◆ **Assignment**
Repeat each entry as written and leave the images out of the copy.

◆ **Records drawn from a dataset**
──────────

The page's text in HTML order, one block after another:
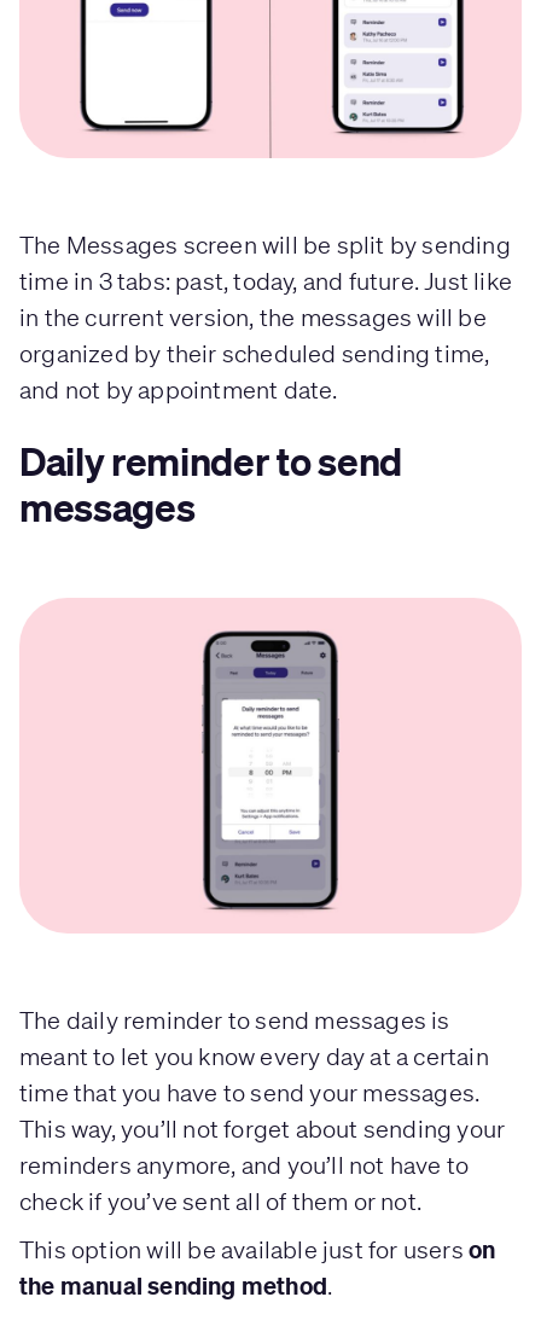
The Messages screen will be split by sending
time in 3 tabs: past, today, and future. Just like
in the current version, the messages will be
organized by their scheduled sending time,
and not by appointment date.
Daily reminder to send
messages
The daily reminder to send messages is
meant to let you know every day at a certain
time that you have to send your messages.
This way, you’ll not forget about sending your
reminders anymore, and you’ll not have to
check if you’ve sent all of them or not.
This option will be available just for users on
the manual sending method
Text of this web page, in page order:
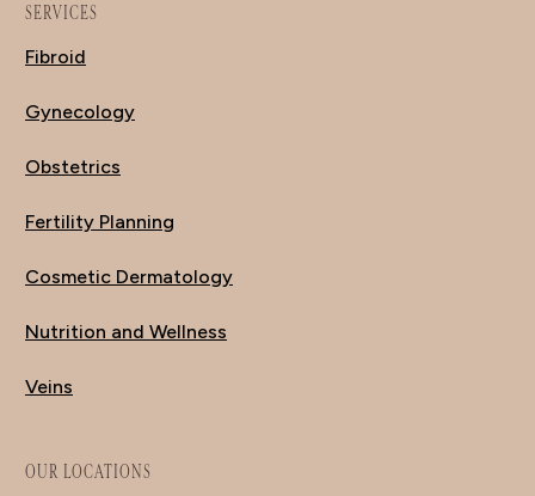
SERVICES
Fibroid
Gynecology
Obstetrics
Fertility Planning
Cosmetic Dermatology
Nutrition and Wellness
Veins
OUR LOCATIONS
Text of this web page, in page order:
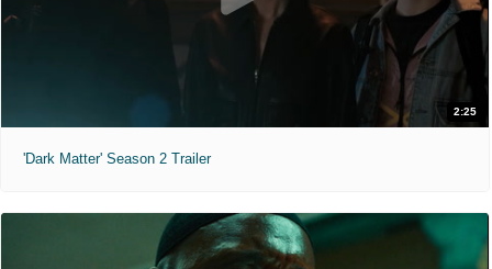
2:25
'Dark Matter' Season 2 Trailer
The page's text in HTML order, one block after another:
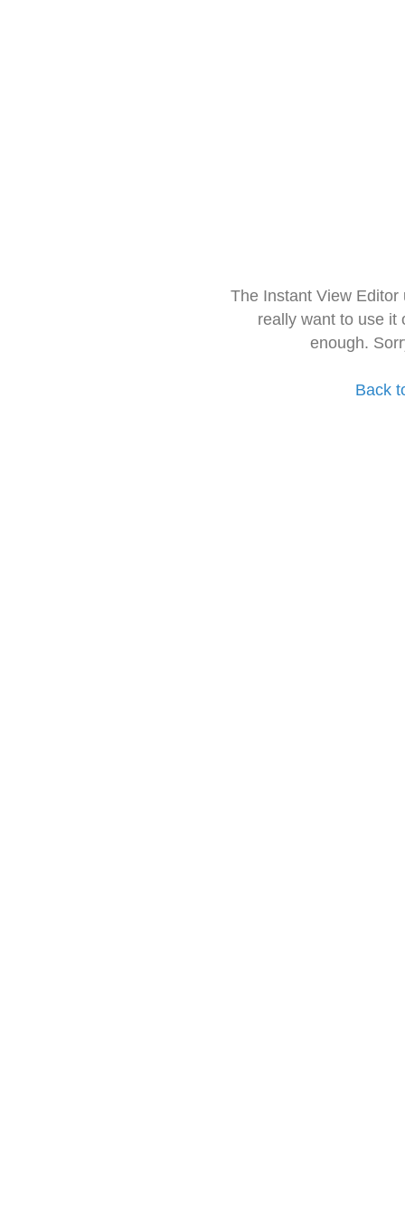
The Instant View
really want to use it
enough.
Back
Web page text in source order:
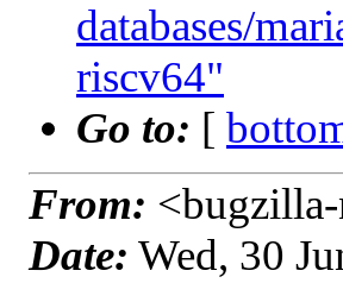
databases/
riscv64"
Go to: [
From:
Date: Wed, 30
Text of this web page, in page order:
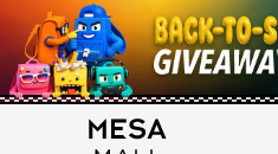
PICK YOUR RACER &
LEARN
SEE
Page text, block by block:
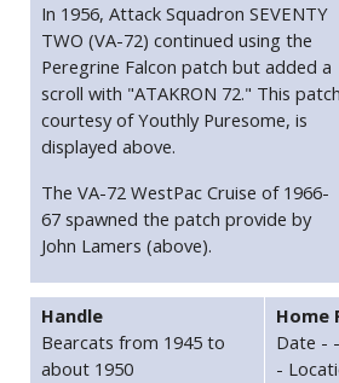
In 1956, Attack Squadron SEVENTY
TWO (VA-72) continued using the
Peregrine Falcon patch but added a
scroll with "ATAKRON 72." This patch
courtesy of Youthly Puresome, is
displayed above.
The VA-72 WestPac Cruise of 1966-
67 spawned the patch provide by
John Lamers (above).
Handle
Bearcats from 1945 to
about 1950
Home
Date -
-
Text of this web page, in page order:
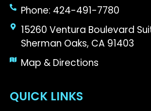
Phone: 424-491-7780
15260 Ventura Boulevard
Sherman Oaks, CA 91403
Map & Directions
QUICK LINKS
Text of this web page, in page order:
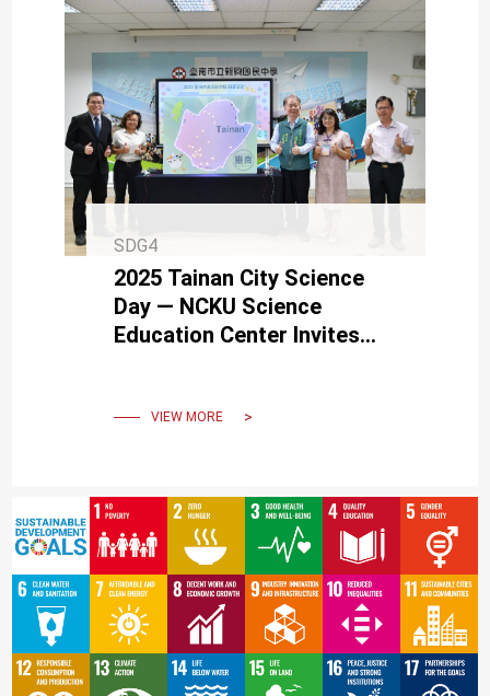
SDG4
2025 Tainan City Science
Day — NCKU Science
Education Center Invites
VIEW MORE
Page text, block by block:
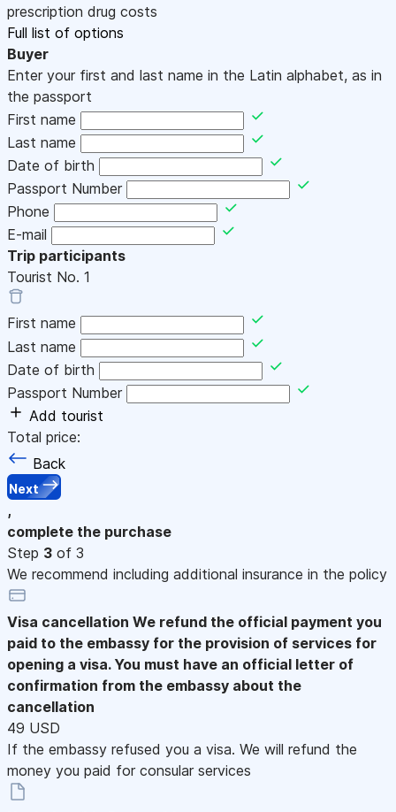
prescription drug costs
Full list of options
Buyer
Enter your first and last name in the Latin alphabet, as in
the passport
First name
Last name
Date of birth
Passport Number
Phone
E-mail
Trip participants
Tourist No. 1
First name
Last name
Date of birth
Passport Number
Add tourist
Total price:
Back
Next
,
complete the purchase
Step 3 of 3
We recommend including additional insurance in the policy
Visa cancellation We refund the official payment you
paid to the embassy for the provision of services for
opening a visa. You must have an official letter of
confirmation from the embassy about the
cancellation
49 USD
If the embassy refused you a visa. We will refund the
money you paid for consular services
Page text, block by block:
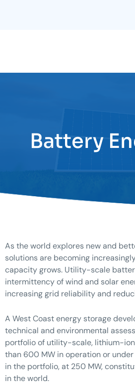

──────────

◆ **Written response**
The page's text in HTML order, one block after another:
The Messages screen will be split by sending
time in 3 tabs: past, today, and future. Just like
in the current version, the messages will be
organized by their scheduled sending time,
and not by appointment date.
Daily reminder to send
messages
The daily reminder to send messages is
meant to let you know every day at a certain
time that you have to send your messages.
This way, you’ll not forget about sending your
reminders anymore, and you’ll not have to
check if you’ve sent all of them or not.
This option will be available just for users on
the manual sending method
Text of this web page, in page order:
SERVICES
Fibroid
Gynecology
Obstetrics
Fertility Planning
Cosmetic Dermatology
Nutrition and Wellness
Veins
OUR LOCATIONS
Text of this web page, in page order:
2:25
'Dark Matter' Season 2 Trailer
The page's text in HTML order, one block after another:
The Instant View
really want to use it
enough.
Back
Web page text in source order:
databases/
riscv64"
Go to: [
From:
Date: Wed, 30
Text of this web page, in page order:
PICK YOUR RACER &
LEARN
SEE
Page text, block by block:
In 1956, Attack Squadron SEVENTY
TWO (VA-72) continued using the
Peregrine Falcon patch but added a
scroll with "ATAKRON 72." This patch
courtesy of Youthly Puresome, is
displayed above.
The VA-72 WestPac Cruise of 1966-
67 spawned the patch provide by
John Lamers (above).
Handle
Bearcats from 1945 to
about 1950
Home
Date -
-
Text of this web page, in page order:
Phone: 424-491-7780
15260 Ventura Boulevard
Sherman Oaks, CA 91403
Map & Directions
QUICK LINKS
Text of this web page, in page order:
SDG4
2025 Tainan City Science
Day — NCKU Science
Education Center Invites
VIEW MORE
Page text, block by block:
prescription drug costs
Full list of options
Buyer
Enter your first and last name in the Latin alphabet, as in
the passport
First name
Last name
Date of birth
Passport Number
Phone
E-mail
Trip participants
Tourist No. 1
First name
Last name
Date of birth
Passport Number
Add tourist
Total price:
Back
Next
,
complete the purchase
Step 3 of 3
We recommend including additional insurance in the policy
Visa cancellation We refund the official payment you
paid to the embassy for the provision of services for
opening a visa. You must have an official letter of
confirmation from the embassy about the
cancellation
49 USD
If the embassy refused you a visa. We will refund the
money you paid for consular services
Page text, block by block:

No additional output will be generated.